E a elite brasileira é a que mais precisa contribuir para a redução desse fosso que a separa do resto do País. O ex-ministro Ciro Gomes afirma em seu livro “Projeto nacional: o dever da esperança” que “a décima parte mais rica de nossa população apropria-se de 52% da rendas das famílias brasileiras, o centésimo mais rico, de 23,2%, e o milésimo mais rico, de 10,6%, e, pasmem, o meio milésimo mais rico, de 8,5% de nossa renda”. Ciro lembra que o meio milésimo mais rico no Uruguai se apropria de 3,3% da renda, e, na Noruega, de 1,7%.

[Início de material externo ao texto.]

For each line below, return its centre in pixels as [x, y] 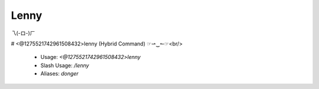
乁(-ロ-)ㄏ [23, 33]
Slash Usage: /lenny [65, 65]
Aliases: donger [60, 74]
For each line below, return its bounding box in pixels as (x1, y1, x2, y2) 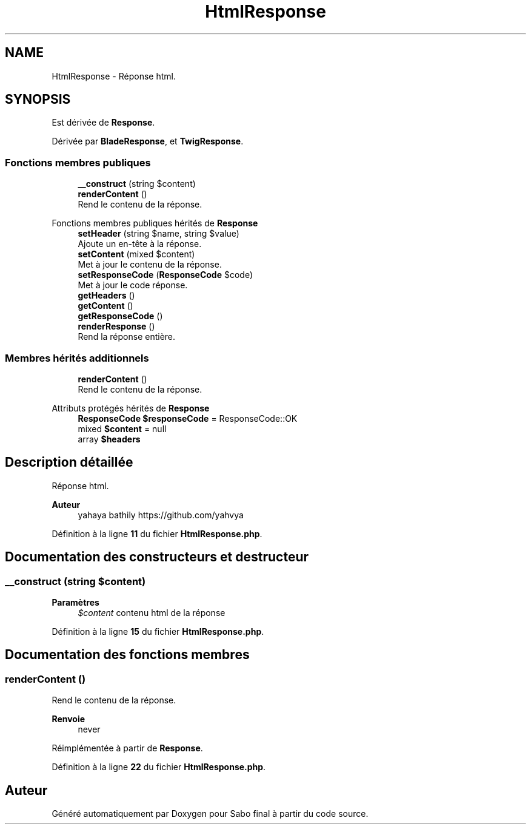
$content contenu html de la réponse (78, 607, 225, 618)
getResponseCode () (78, 311, 163, 322)
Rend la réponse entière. (78, 331, 176, 342)
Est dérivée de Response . (52, 117, 155, 128)
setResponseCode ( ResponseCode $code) (78, 269, 253, 280)
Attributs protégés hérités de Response (52, 402, 210, 413)
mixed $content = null (78, 423, 167, 434)
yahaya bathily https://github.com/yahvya (78, 509, 244, 520)
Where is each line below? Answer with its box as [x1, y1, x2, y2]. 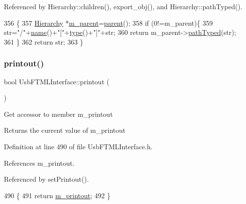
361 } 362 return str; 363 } [4, 36, 83, 47]
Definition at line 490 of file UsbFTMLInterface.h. [4, 141, 153, 151]
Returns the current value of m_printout [4, 125, 126, 135]
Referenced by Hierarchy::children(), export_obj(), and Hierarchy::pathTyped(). [4, 1, 243, 11]
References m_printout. [4, 157, 75, 168]
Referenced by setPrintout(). [4, 174, 89, 184]
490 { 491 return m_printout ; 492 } [4, 190, 111, 200]
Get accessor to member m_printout [4, 109, 113, 119]
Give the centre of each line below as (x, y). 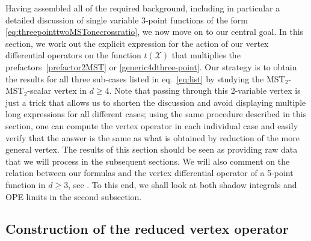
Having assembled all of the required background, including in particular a (143, 8)
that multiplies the (206, 55)
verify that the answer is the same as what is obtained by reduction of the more (152, 137)
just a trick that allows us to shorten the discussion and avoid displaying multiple (156, 102)
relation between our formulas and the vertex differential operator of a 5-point (149, 173)
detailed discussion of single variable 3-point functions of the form (127, 20)
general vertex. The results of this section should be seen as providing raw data (152, 149)
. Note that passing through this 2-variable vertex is (205, 90)
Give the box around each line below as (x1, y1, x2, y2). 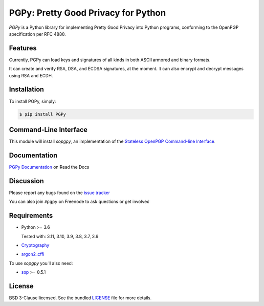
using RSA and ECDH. (9, 72, 53, 78)
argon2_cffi (21, 251, 44, 257)
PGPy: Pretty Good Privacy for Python (9, 7, 166, 18)
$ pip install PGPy (19, 111, 66, 117)
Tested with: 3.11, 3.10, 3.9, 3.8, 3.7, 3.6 (21, 233, 99, 239)
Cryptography (21, 242, 50, 248)
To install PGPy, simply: (9, 98, 56, 104)
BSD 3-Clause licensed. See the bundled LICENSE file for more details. (9, 295, 152, 301)
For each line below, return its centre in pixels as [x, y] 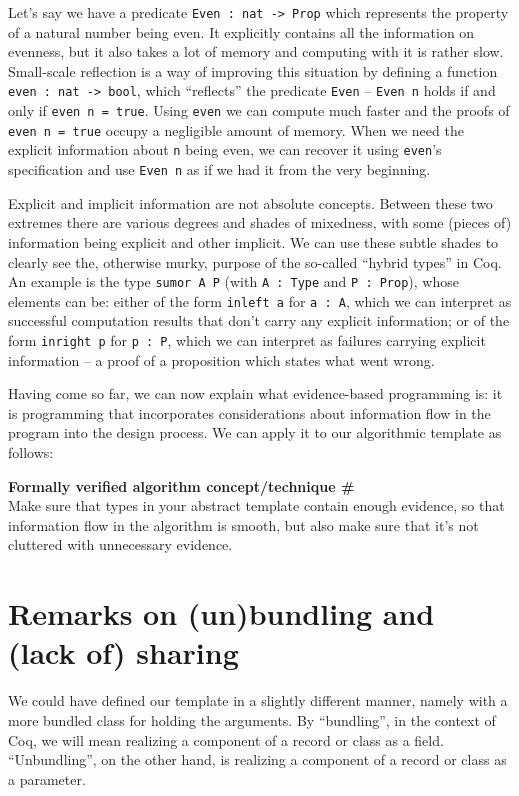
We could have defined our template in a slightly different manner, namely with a [258, 700]
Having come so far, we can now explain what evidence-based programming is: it [255, 393]
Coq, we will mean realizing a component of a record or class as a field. [226, 739]
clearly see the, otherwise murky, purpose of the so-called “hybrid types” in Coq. [255, 261]
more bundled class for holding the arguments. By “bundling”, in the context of [252, 719]
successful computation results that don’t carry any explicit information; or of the [259, 320]
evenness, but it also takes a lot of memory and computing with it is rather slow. [256, 51]
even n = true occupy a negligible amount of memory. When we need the [236, 129]
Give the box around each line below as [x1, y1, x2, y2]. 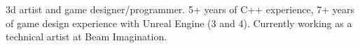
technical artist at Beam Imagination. [6, 29, 167, 44]
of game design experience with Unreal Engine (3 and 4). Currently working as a [6, 15, 352, 30]
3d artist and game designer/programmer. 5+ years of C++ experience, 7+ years [6, 2, 354, 16]
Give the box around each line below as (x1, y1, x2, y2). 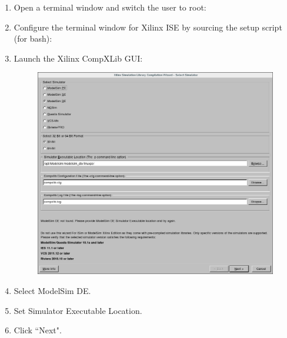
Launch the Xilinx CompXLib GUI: (14, 52, 143, 64)
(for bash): (14, 32, 52, 45)
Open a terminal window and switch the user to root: (14, 1, 206, 13)
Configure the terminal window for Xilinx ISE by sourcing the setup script (14, 21, 282, 33)
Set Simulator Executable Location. (14, 304, 142, 316)
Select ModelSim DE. (14, 284, 91, 296)
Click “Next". (14, 324, 62, 336)
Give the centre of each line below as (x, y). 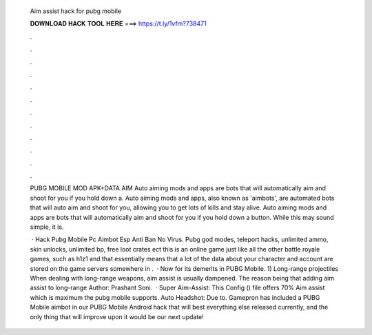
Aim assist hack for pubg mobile (76, 11)
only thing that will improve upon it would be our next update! (117, 316)
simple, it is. (47, 227)
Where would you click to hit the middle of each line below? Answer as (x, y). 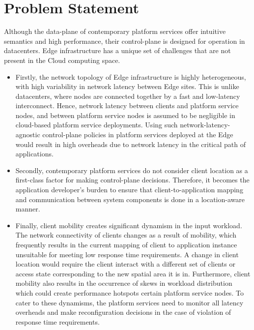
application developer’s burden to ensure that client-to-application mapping (129, 190)
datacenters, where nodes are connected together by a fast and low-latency (128, 96)
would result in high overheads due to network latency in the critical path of (130, 144)
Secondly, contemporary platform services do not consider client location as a (132, 170)
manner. (28, 209)
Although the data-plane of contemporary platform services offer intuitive (115, 31)
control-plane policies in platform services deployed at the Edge (138, 135)
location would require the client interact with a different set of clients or (125, 264)
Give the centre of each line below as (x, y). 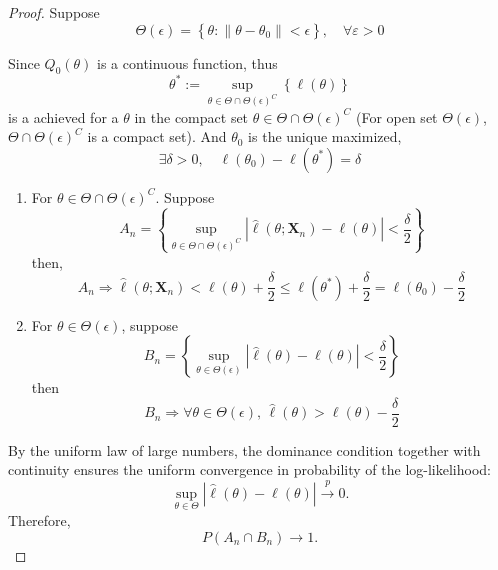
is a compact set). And (157, 136)
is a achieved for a (63, 116)
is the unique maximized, (325, 136)
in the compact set (191, 116)
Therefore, (39, 520)
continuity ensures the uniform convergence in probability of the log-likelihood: (249, 469)
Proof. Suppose (54, 12)
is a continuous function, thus (187, 62)
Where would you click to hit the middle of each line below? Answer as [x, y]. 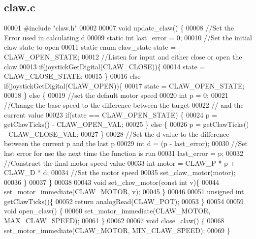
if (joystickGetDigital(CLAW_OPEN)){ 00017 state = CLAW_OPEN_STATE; [124, 85]
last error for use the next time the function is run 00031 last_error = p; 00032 [124, 153]
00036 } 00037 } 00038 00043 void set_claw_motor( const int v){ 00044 [112, 182]
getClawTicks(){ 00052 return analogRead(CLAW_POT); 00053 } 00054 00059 [124, 201]
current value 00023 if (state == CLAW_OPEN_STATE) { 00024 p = [111, 114]
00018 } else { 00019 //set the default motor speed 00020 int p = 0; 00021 [116, 95]
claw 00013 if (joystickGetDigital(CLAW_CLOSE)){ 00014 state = [105, 66]
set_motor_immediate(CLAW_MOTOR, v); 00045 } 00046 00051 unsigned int [124, 192]
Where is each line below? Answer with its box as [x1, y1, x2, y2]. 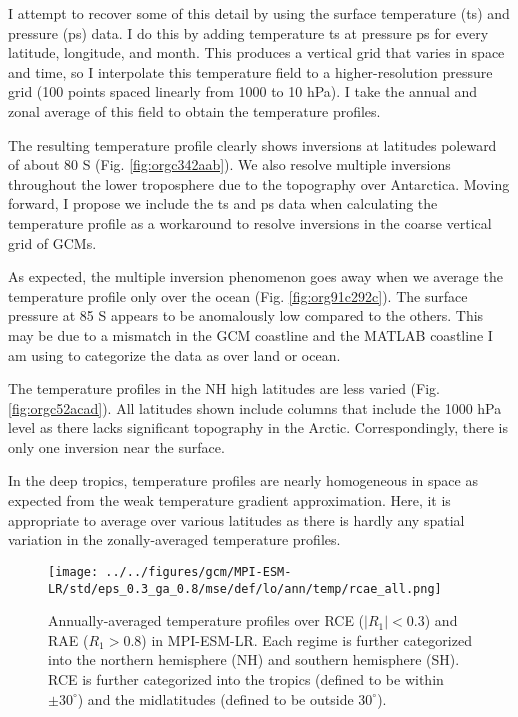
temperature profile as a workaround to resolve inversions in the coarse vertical [8, 212, 492, 233]
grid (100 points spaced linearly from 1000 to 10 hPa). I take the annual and [8, 81, 478, 102]
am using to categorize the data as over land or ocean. [8, 344, 341, 365]
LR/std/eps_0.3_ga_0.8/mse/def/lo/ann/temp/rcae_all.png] [48, 581, 442, 596]
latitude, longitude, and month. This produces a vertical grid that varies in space [8, 42, 505, 63]
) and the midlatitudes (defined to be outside [77, 688, 354, 709]
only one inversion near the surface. [8, 436, 225, 457]
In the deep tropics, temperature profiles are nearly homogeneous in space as [8, 470, 478, 491]
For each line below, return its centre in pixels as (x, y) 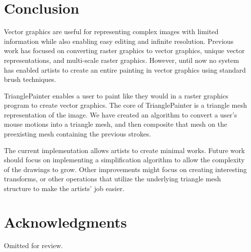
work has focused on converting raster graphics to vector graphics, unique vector (125, 50)
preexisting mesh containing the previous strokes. (78, 134)
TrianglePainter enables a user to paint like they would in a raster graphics (116, 95)
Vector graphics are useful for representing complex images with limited (111, 31)
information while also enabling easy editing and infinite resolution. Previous (119, 41)
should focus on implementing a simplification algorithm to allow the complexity (125, 160)
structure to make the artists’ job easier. (64, 188)
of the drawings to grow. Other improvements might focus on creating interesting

A elite sempre alega que nossa carga tributária é muito alta, o que o ex-candidato a presidente desmente em seu livro. Ciro afirma, com base em dados sólidos, que o peso tributário nacional é menor do que o europeu. Enquanto no Brasil, em 2017, foi de 32,36% do PIB, a carga tributária média na Europa, com números de 2014, chegou a 41,5%; na Bélgica, a 47,9%; na Dinamarca, a 50,8%; na Alemanha, a 39,5%; na França, a 47,9%; na Itália, a 43,7%; na Noruega, a 38,9%; e na Finlândia, a 44%.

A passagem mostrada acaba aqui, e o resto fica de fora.